Issues at variance will be resolved in Conference Committee, set to begin
the week of 11 October and run for 2-3 weeks. 

Arms sales = conversion?  The House bill contains an amendment, offered
on the floor by Reps. Tom Andrews (D-ME) and John Kasich (R-OH), which
bars the use of defense conversion funds to finance the sale or transfer
of weapons or related services or articles.  The provision passed by a
strongly bi-partisan 256-160 vote.

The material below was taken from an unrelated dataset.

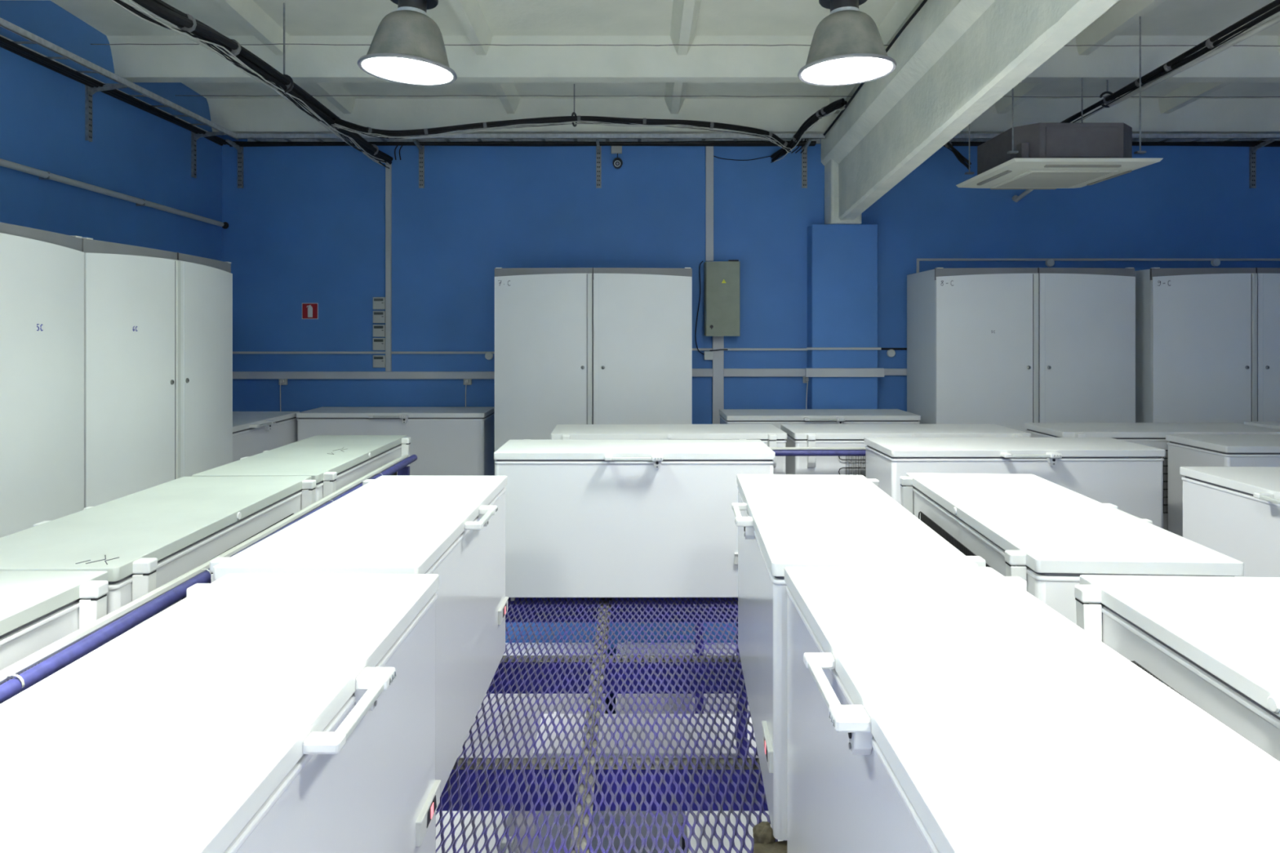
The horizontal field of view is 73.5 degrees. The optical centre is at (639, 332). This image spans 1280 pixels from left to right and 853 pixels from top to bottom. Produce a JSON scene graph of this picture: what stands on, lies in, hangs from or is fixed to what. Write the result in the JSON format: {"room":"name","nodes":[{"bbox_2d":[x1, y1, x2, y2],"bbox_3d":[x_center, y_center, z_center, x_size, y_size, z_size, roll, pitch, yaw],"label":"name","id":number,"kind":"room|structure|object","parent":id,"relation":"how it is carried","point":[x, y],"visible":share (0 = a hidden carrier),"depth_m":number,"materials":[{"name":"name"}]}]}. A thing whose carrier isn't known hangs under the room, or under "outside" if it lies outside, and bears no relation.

The amendment was offered in direct
response to arms industry lobbying efforts to divert substantial amounts
of conversion funds to establish a loan guarantee program for arms sales
(see ASM Alert! 20 May 1993). The Administration apparently supports the
provision. In a letter to the editor of the L.A. Times <8 Sept. 1993>,
Undersecretary of Defense John Deutch stated emphatically: "if the
Administration were to support loan guarantees in the future, the funds
would not be diverted from defense conversion." 

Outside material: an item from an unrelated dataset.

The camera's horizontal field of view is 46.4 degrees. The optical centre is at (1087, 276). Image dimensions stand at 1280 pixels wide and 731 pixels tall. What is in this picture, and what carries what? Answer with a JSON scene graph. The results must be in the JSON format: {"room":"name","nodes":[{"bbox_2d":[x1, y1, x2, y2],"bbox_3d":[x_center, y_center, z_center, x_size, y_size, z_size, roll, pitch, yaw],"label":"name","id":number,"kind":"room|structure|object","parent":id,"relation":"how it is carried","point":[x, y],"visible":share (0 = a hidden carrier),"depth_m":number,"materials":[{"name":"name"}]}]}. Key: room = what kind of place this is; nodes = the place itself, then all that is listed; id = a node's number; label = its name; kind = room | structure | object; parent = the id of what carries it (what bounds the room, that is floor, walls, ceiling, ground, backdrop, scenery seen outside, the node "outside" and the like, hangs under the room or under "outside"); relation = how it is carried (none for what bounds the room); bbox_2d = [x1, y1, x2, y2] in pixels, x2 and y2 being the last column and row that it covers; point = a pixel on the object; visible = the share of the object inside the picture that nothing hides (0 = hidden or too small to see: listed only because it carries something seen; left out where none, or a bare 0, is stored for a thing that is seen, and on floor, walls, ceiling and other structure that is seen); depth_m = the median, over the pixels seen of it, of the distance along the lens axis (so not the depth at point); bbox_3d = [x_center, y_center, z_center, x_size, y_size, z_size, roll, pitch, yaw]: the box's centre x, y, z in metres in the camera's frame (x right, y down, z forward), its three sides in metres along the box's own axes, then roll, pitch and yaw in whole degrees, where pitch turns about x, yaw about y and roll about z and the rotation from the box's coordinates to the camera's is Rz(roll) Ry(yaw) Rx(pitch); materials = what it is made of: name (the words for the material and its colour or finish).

New aid program for arms sales established.  The Senate bill creates a
$1 billion loan guarantee program for arms exports in fiscal year 1994.
The Pentagon will administer the program, with NATO members (which
includes Turkey and Greece), Japan, Australia, South Korea and Israel
eligible. $25 million is authorized to underwrite the loans---as
insurance against default. In addition to undergoing the usual review
procedure, the National Security Council is directed to review all sales
under this program to determine that any such sales are "in accord with
United States security interests, that it contributes to collective
defense burden sharing, and that it is consistent with United States
non-proliferation goals."

The administration did not request the program, which was amended to
the Senate Armed Service Committee's markup of the bill by Senator Dirk
Kempthorne (R-ID). 

During full Senate consideration of the bill, Senator Jeff Bingaman
(D-AZ) introduced an amendment to strip this program from the bill.
Senate Armed Services Committee Chair Sam Nunn introduced a motion to
table (kill) Bingaman's amendment, which passed by 63-37 votes (see box).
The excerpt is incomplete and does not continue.